Formulate user Sophie wants to know what's up with her flyaways:
I work at a summer camp every year and I'm always outside, so I constantly have my hair up in a ponytail. It's too hot to wear hair down! But I have the WORST flyaways, and I always look crazy by the end of the day! I feel like I always have a halo of flyaways all the way around my scalp. How can I tame my flyaways so that I can wear my hair up and not look like my hair is out of control? Also -- how do I know if I'm doing the wrong things to tame my flyaways? I usually just get annoyed and put in a ton of bobby pins or hairspray or a headband, but someone told me that doing stuff like that makes it worse. Is that true?
Thanks for getting in touch, Sophie! There are a couple different ways to answer your question. Let's start out at the most obvious place: how do you reduce flyaways right away on a particularly bad hair day?
To find out, we spoke with Vegamour's in house beauty/hair editor, Crystal Fenton. Here's her advice for dealing with acute flyaways:
Crystal Fenton: There's the dryer sheet (you can also lightly mist a dry cotton round with a texturizing or hairspray if you don't have a dryer sheet handy) trick: Gently rub the sheet or cotton pad starting at the crown/roots in a downward motion on strands. Moving downward is key - this smoothes the cuticle and keeps flyaways in place. If you have the time, you can actually pin a sheet and/or cotton pad on each temple with a hair clip while you finish getting ready to keep hair in place. Finish with a light (emphasis on light) mist of a holding spray or a few drops of a hair oil to further tame any strays and seal in the smoothness.If you plan on wearing a hat, hair scarf or headband, you can also mist the inside with dry shampoo or texturizing hair spray to keep any strays at bay.
Editor's note: if you'd like to see a stylist in action using dryer sheets to remove static from hair, check out this video from Youtuber Savedbythestylist. The dryer sheets make their appearance at the video's 2:40 mark.
Esthetician, hairdresser, and makeup artist Essie Button, founder and owner of essiebutton.com, also shared some advice:
Essie Button: Take a vented round brush and, using the "roll and pull" technique used by most hairdressers. (editor's note: if you're unfamiliar with this technique, this video from Youtuber Brighton Keller provides a great example. She refers to it as the "Roly Poly" technique.
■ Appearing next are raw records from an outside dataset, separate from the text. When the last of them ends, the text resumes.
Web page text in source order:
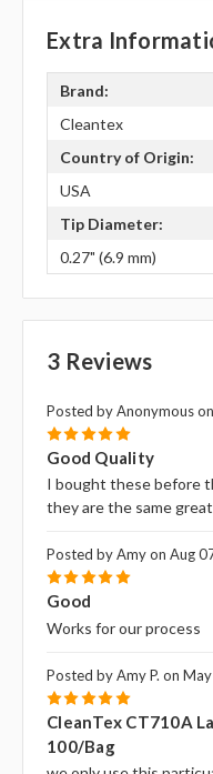
Extra
Brand:
Cleantex
Country of Origin:
USA
Tip Diameter:
0.27" (6.9 mm)
3 Reviews
Posted by Anonymous
5
Good Quality
I bought these before
they are the same
Posted by Amy on Aug
5
Good
Works for our process
Posted by Amy P. on
5
CleanTex CT710A
100/bag
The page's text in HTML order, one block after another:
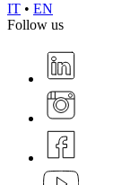
IT • EN
Follow us
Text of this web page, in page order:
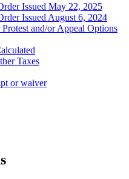
Issued May 22, 2025
Issued August 6, 2024
and/or Appeal Options
Taxes
or waiver
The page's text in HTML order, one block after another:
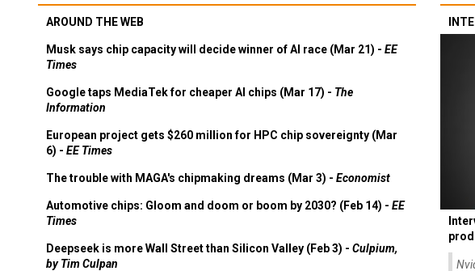
AROUND THE WEB
Musk says chip capacity will decide winner of AI race (Mar 21) - EE
Times
Google taps MediaTek for cheaper AI chips (Mar 17) - The
Information
European project gets $260 million for HPC chip sovereignty (Mar
6) - EE Times
The trouble with MAGA's chipmaking dreams (Mar 3) - Economist
Automotive chips: Gloom and doom or boom by 2030? (Feb 14) - EE
Times
Deepseek is more Wall Street than Silicon Valley (Feb 3) - Culpium,
by Tim Culpan
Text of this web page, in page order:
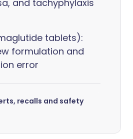
and tachyphylaxis
tablets):
formulation and
error
recalls and safety
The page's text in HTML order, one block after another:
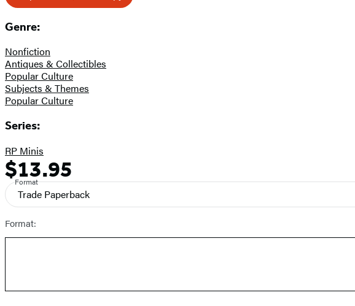
Genre:
Nonfiction
Antiques & Collectibles
Popular Culture
Subjects & Themes
Popular Culture
Series:
RP Minis
Formats
and
Prices
Price
$13.95
Format
Trade Paperback
Format:
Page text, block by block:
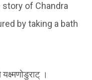
of Chandra
by taking a bath
यक्ष्मणोडुराट् ।
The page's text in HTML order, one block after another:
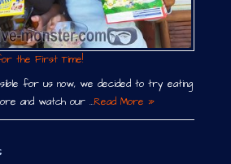
the First Time!
for us now, we decided to try eating
and watch our …Read More »
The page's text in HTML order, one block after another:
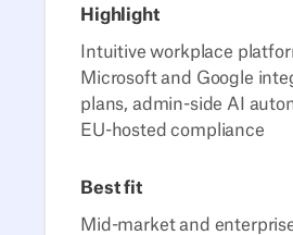
Highlight
Intuitive workplace
Microsoft and Google
plans, admin-side AI
EU-hosted compliance
Best fit
Mid-market and
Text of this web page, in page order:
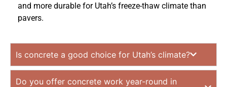
and more durable for Utah’s freeze-thaw climate than
pavers.
Is concrete a good choice for Utah’s climate?
Do you offer concrete work year-round in

If you'd like to skip the intro, start 50 seconds in!) Gently tug on your strands to keep them taut and straight as you dry. Make sure the nozzle is attached to the blowdryer for a more sleek flyaway-free finish. Then, use a hair serum to treat any static. Use 1-2 drops of serum on medium-length hair. Rub the serum between your palms well and evenly distribute it onto the midsection and ends of hair. Be careful not to use too much serum, it may make your hair greasy and heavy if you do. Cover hair with a silk scarf for extra hold while getting ready, and remove before leaving.
So those techniques are great for a quick, one day fix, but how can you lessen the amount of flyaways that you experience long term? Here's Crystal's advice:
Crystal Fenton: "Flyaways can actually be a sign of breakage, so it's a good move to take preventative measures before they start. Start with your sleeping habits. I started using a satin or vegan silk pillowcase years ago (I even keep one in my travel beauty bag!). These are great because they're soft, gentle and don't create unnecessary friction or damage, preventing both flyaways and frizz as you get your beauty rest. You can apply a few drops of hair oil or dry shampoo before you hit the pillow to tame tresses before you sleep. You can also loosely braid hair and secure with bamboo or satin scrunchies; again, this will prevent friction that leads to flyaways. In the morning, gently unravel and use any of the same techniques listed above to keep your strands smooth and flyaway-free."
Cool. And now for the last part of Sophie's question: can some methods of controlling flyaways actually make them worse? Crystal says yes:
Crystal Fenton: "The most common mistakes are when people go overboard. Think: Spraying on way too much hairspray or product overload. And for those using accessories like bobby pins, think again. The pressure from using too many bobby pins or other clips can actually cause breakage and/or make the flyaway situation worse, rather than taming them."
Alrighty, so here's our final answer for Sophie:
You can short-term deal with flyaways on the cheap by smoothing them down with dryer sheets from your very own laundry room. Another method is to blow dry your hair with the "roll and pull" method, using a vented round brush and a hairdryer. If you'd like to reduce the likelihood of flyaways long-term, be mindful of your hair while you sleep. Investing in a silk pillowcase and sleeping with hair in a loose braid may help.
Again, mindfulness is key here. If you're suffocating your scalp with hairspray, that might not end up doing your flyaways much good in the long term, as it affects hair health. Same thing goes for bobby pins and clips.